Lines from the one containing "Agence SEO : quels" to the end of the data below are to be restated exactly, with both ends included and nothing else.

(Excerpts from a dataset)
┄┄┄┄┄┄┄┄┄┄

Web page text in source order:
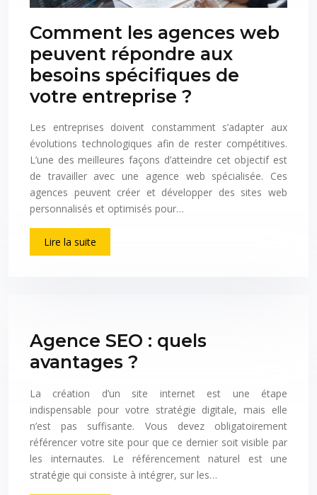
Comment les agences web
peuvent répondre aux
besoins spécifiques de
votre entreprise ?
Les entreprises doivent constamment s’adapter aux
évolutions technologiques afin de rester compétitives.
L’une des meilleures façons d’atteindre cet objectif est
de travailler avec une agence web spécialisée. Ces
agences peuvent créer et développer des sites web
personnalisés et optimisés pour…
Lire la suite
Agence SEO : quels
avantages ?
La création d’un site internet est une étape
indispensable pour votre stratégie digitale, mais elle
n’est pas suffisante. Vous devez obligatoirement
référencer votre site pour que ce dernier soit visible par
les internautes. Le référencement naturel est une
stratégie qui consiste à intégrer, sur les…

┄┄┄┄┄┄┄┄┄┄

#### EXERCISE SOLUTION
Agence SEO : quels
avantages ?
La création d’un site internet est une étape
indispensable pour votre stratégie digitale, mais elle
n’est pas suffisante. Vous devez obligatoirement
référencer votre site pour que ce dernier soit visible par
les internautes. Le référencement naturel est une
stratégie qui consiste à intégrer, sur les…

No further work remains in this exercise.